OpenSensors are pioneers in open data and the internet of things, surfacing a wide range of data sets for open analysis. As an open data aggregator we deliver content over a common infrastructure; whether air quality or transport data, you only have to think about one integration point. Future cities need low data transaction costs for friction free operation, bridging technical gaps slow progress, so keeping the number of integration points low makes sense everybody.
Our journey starts here, as we build out our open data content expect to see more stories, more insight and hopefully some catalysts for positive change.
Before our first story, consider what will make open data and the Internet of things useful.

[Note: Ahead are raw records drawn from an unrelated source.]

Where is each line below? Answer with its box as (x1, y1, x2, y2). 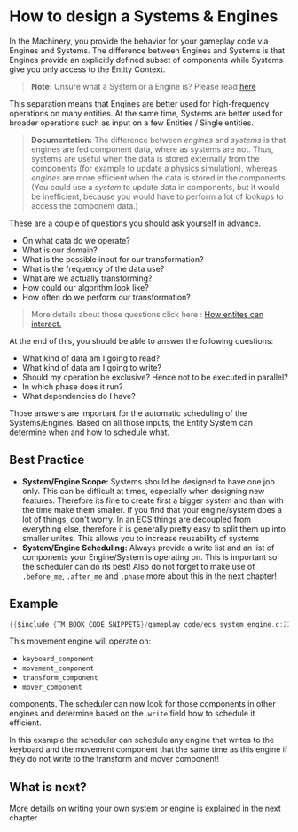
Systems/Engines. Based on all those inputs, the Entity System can (9, 417, 253, 428)
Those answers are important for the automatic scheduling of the (9, 407, 247, 419)
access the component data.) (30, 200, 139, 211)
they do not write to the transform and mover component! (9, 754, 220, 764)
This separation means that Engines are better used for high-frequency (9, 98, 270, 108)
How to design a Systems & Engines (9, 6, 278, 27)
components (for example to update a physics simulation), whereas (30, 163, 278, 173)
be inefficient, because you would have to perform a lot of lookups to (30, 191, 284, 202)
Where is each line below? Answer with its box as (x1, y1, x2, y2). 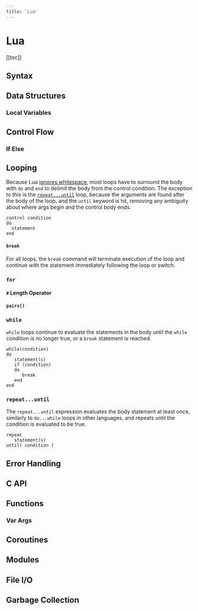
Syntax (6, 70, 33, 80)
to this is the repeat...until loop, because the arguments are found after (6, 191, 185, 198)
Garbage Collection (6, 595, 80, 605)
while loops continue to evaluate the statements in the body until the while (6, 329, 188, 335)
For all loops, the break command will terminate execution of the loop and (6, 255, 185, 262)
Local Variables (6, 109, 51, 117)
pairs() (6, 303, 25, 309)
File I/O (6, 575, 33, 585)
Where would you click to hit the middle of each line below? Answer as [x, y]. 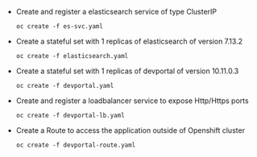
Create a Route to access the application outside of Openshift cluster [131, 130]
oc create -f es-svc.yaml [59, 27]
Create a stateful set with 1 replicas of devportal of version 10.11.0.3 [127, 71]
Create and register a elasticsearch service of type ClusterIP [116, 12]
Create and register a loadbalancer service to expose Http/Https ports [132, 101]
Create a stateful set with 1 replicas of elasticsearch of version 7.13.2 [129, 41]
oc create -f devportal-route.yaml [76, 145]
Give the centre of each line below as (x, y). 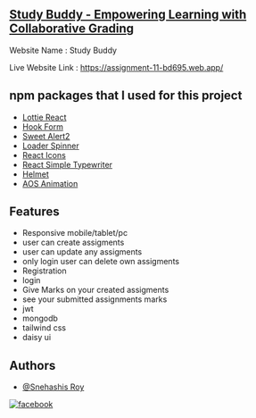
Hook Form (43, 126)
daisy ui (37, 338)
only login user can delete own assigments (101, 262)
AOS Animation (50, 183)
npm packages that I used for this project (126, 96)
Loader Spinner (50, 146)
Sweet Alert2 (46, 136)
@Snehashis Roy (53, 387)
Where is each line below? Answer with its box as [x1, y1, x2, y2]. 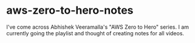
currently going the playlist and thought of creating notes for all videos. [6, 29, 184, 36]
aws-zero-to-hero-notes [6, 4, 134, 17]
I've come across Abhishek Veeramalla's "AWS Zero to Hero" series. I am [6, 23, 190, 30]
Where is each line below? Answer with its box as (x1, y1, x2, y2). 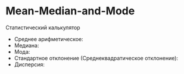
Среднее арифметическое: (14, 35, 84, 42)
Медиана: (14, 42, 39, 49)
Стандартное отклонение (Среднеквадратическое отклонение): (14, 54, 179, 61)
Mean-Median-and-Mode (5, 4, 135, 18)
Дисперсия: (14, 61, 45, 68)
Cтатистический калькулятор (5, 24, 81, 31)
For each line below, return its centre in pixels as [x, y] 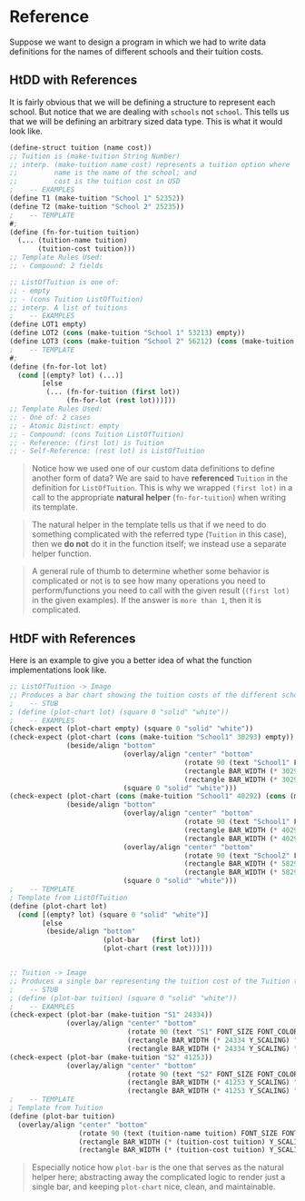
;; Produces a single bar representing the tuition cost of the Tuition [150, 981]
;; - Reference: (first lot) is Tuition [87, 442]
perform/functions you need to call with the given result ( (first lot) [161, 591]
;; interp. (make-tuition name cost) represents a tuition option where [150, 164]
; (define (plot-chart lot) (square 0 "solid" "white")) [119, 712]
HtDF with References [73, 638]
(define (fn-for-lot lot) [58, 367]
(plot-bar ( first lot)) [152, 940]
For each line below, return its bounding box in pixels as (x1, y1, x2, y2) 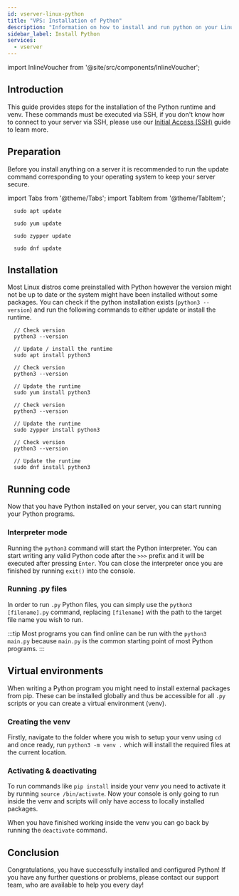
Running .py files (7, 584, 68, 594)
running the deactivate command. (7, 826, 108, 835)
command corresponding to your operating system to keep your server (7, 172, 216, 181)
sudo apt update (14, 207, 62, 214)
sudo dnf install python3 (14, 464, 91, 471)
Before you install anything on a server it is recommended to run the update (7, 164, 229, 173)
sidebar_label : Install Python (7, 30, 100, 38)
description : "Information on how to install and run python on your (7, 23, 218, 31)
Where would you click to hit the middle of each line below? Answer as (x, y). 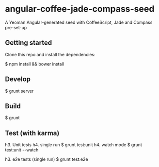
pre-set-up (16, 27)
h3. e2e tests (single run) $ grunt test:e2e (47, 159)
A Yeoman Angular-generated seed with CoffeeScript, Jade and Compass (79, 22)
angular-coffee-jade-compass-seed (80, 9)
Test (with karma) (32, 133)
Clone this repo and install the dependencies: (50, 54)
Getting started (29, 43)
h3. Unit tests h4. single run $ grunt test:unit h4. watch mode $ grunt (73, 145)
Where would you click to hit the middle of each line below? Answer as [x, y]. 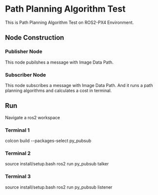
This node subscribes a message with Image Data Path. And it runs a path [79, 85]
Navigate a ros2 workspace [33, 117]
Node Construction [35, 38]
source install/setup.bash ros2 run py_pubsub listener [59, 187]
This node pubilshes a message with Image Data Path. [59, 62]
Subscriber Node [26, 75]
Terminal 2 [18, 153]
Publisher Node [24, 52]
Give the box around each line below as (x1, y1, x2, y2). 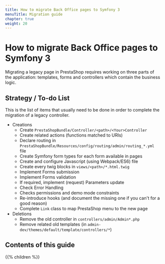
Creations (12, 122, 33, 127)
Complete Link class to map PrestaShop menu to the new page (19, 206, 148, 211)
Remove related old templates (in (19, 222, 87, 227)
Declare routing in (19, 138, 56, 143)
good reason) (19, 200, 47, 206)
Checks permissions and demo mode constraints (19, 190, 119, 195)
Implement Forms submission (19, 169, 80, 175)
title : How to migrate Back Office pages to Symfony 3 (5, 7, 120, 12)
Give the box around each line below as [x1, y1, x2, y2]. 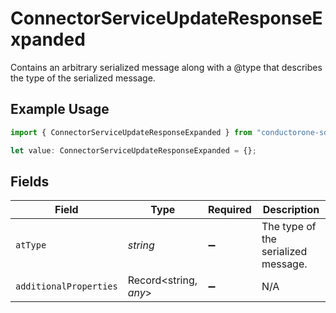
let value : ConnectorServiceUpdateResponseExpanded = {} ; [10, 145, 257, 156]
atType [15, 240, 47, 251]
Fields [10, 173, 50, 190]
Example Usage [10, 101, 110, 118]
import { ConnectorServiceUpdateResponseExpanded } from [10, 127, 253, 137]
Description [262, 203, 320, 217]
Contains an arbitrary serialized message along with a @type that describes [10, 61, 323, 73]
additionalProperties [15, 281, 118, 292]
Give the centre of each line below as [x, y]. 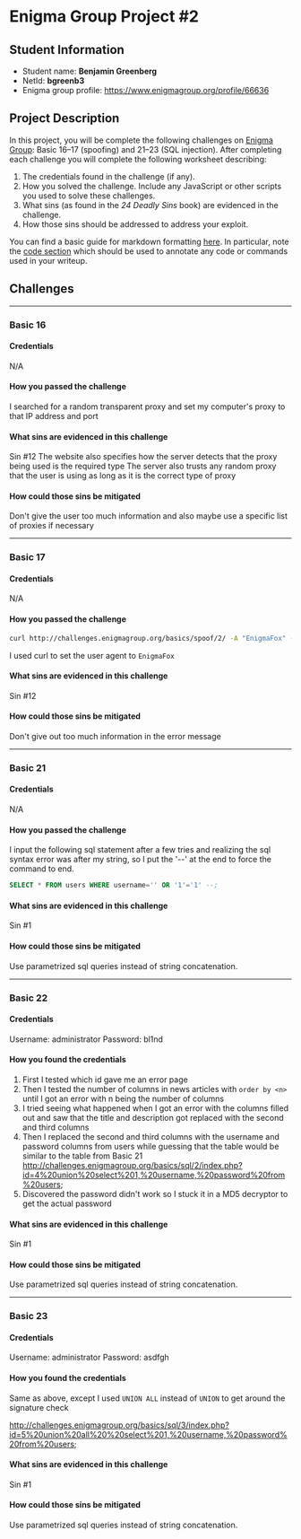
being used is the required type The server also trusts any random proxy [143, 466]
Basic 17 [27, 557]
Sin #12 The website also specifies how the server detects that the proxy [143, 457]
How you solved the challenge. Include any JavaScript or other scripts [152, 186]
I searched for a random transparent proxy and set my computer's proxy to [147, 407]
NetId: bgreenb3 [53, 81]
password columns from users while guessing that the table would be [150, 1146]
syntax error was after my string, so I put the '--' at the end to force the [140, 860]
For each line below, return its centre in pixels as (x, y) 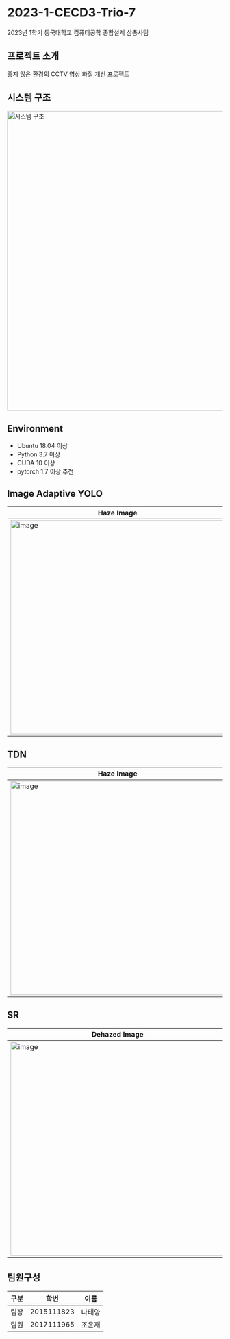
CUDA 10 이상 (36, 463)
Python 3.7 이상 (39, 454)
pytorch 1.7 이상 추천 (45, 471)
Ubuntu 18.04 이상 (42, 446)
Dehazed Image (117, 1034)
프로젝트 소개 (33, 56)
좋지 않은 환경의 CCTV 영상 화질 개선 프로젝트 (68, 74)
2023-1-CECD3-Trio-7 (72, 13)

We must bridge the gap from data to information, allow consumers to abstract away the complexity of IoT to ask questions that makes sense to them.

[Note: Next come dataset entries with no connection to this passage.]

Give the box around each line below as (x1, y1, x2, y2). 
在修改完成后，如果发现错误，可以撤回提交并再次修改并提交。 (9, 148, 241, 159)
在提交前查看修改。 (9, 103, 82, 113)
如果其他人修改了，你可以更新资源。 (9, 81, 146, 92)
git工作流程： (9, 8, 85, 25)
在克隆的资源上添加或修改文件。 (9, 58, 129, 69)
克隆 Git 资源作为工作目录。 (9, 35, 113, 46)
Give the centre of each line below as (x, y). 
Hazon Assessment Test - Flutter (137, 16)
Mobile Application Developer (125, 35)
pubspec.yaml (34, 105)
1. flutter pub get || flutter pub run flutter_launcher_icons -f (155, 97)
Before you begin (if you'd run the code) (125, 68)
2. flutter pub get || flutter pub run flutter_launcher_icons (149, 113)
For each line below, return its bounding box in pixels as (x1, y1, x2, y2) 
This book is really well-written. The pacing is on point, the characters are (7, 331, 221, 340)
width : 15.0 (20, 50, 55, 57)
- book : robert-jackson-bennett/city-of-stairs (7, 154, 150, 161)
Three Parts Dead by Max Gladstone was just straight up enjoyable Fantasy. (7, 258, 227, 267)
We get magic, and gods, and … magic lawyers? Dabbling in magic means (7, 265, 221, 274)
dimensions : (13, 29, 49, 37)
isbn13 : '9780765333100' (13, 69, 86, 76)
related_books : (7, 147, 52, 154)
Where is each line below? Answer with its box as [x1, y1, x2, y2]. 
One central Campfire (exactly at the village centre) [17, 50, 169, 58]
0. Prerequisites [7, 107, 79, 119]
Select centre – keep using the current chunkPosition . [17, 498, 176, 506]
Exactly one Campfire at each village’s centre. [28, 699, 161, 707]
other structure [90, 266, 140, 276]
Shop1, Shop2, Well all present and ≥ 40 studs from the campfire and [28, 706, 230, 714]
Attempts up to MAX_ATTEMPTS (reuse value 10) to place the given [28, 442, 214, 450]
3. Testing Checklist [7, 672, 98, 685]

Take data from the London Air Quality network (LAQN), the network is sparse so it’s improbable our need maps directly to a sensor. By coupling some simple python code with OpenSensors data we’ll mash some LAQN data together to get some insight about air quality in wapping.

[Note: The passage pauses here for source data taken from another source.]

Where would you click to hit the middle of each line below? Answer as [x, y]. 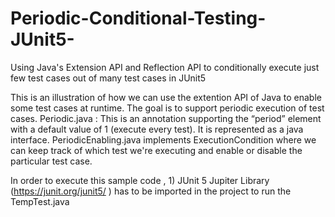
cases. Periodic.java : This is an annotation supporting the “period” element [166, 118]
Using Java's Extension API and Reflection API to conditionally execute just [165, 67]
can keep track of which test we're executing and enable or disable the [156, 150]
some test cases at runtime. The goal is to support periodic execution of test [167, 108]
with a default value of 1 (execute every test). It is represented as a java [157, 129]
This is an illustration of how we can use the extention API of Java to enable [166, 97]
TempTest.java [40, 201]
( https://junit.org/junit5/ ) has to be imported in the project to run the [151, 191]
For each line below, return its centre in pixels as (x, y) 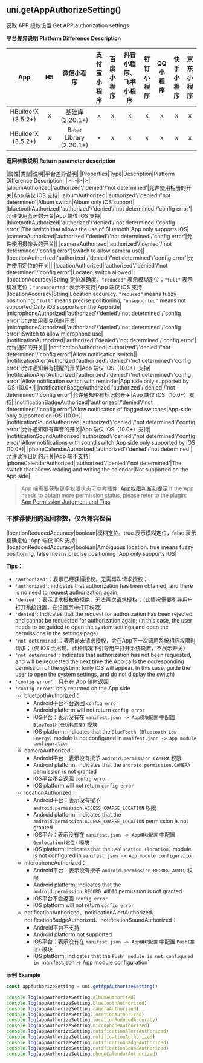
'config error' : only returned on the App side (73, 689)
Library (74, 137)
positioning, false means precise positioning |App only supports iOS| (92, 554)
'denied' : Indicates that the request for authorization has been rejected (104, 614)
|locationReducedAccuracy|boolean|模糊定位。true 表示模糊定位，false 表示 (101, 533)
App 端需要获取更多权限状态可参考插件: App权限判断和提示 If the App (107, 488)
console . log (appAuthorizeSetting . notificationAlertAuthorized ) (88, 1031)
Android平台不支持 (56, 928)
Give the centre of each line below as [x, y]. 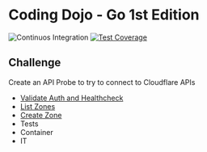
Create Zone [41, 115]
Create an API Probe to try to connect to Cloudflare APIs [102, 82]
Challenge [35, 63]
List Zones [38, 106]
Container [37, 132]
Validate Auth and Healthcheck [72, 98]
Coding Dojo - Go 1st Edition [104, 15]
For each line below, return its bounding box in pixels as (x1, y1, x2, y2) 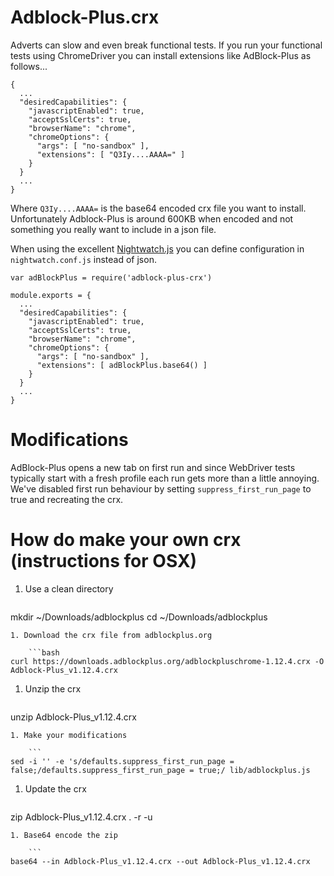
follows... (10, 60, 48, 72)
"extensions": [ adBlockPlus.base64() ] (36, 360, 208, 370)
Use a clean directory (24, 582, 114, 595)
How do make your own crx (10, 529, 242, 551)
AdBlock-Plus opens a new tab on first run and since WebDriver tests (10, 461, 296, 473)
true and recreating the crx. (10, 493, 124, 505)
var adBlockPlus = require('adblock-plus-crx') (10, 272, 213, 283)
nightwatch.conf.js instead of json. (10, 253, 157, 265)
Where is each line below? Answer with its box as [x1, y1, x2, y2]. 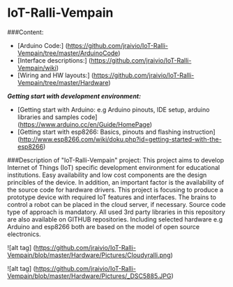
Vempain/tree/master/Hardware [17, 78, 109, 86]
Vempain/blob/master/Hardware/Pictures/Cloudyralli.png [7, 251, 171, 259]
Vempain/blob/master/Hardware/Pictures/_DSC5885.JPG [7, 272, 172, 280]
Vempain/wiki [17, 63, 57, 72]
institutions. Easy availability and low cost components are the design [7, 171, 207, 179]
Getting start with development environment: [7, 92, 142, 100]
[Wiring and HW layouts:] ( [17, 71, 94, 79]
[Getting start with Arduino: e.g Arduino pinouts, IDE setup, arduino [17, 105, 210, 114]
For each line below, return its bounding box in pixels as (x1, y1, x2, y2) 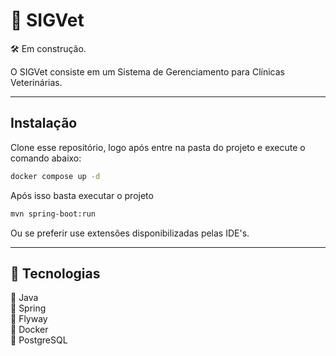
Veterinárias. (10, 76, 63, 88)
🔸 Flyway (10, 313, 48, 325)
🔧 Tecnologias (10, 265, 101, 282)
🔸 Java (10, 292, 39, 304)
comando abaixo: (10, 152, 82, 164)
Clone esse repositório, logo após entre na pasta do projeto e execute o (10, 141, 306, 153)
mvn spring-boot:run (10, 209, 97, 219)
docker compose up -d (10, 171, 101, 181)
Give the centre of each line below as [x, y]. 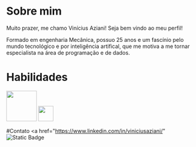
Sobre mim [34, 11]
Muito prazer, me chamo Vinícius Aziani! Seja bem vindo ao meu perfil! [95, 28]
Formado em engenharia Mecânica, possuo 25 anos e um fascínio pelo [95, 39]
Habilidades [37, 77]
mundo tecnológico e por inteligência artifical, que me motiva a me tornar [98, 46]
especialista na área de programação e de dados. [68, 52]
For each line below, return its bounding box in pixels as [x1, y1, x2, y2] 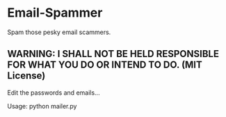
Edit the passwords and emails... [7, 88, 100, 97]
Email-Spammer [7, 5, 103, 21]
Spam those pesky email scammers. [7, 28, 111, 36]
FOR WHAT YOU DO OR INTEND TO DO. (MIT [7, 59, 203, 71]
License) [7, 70, 46, 81]
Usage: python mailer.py [7, 102, 77, 110]
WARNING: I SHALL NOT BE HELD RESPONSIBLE [7, 48, 219, 60]

In this story I’ll show how we can bridge the information gap with some simple code, yielding valuable insight along the way!
Chapter 1: OpenSensors.io Primer
First a quick primer on how data is structured in OpenSensors.io (for more detail check out our forum and glossary of terms)
- Devices – Each connected ‘thing’ maps to a secured device, things map one-to-one to a device
- Topics – Data is published by devices to topics, a topic is a URI and is the pointer to a stream of data
- Organisations (orgs) – An organisation owns many topics and is the route of an orgs topic URI
- Payloads – Payloads are the string content of messages sent to topic URI’s, typically JSON
Also check out our RESTful and streaming APIs on the website for more background and online examples.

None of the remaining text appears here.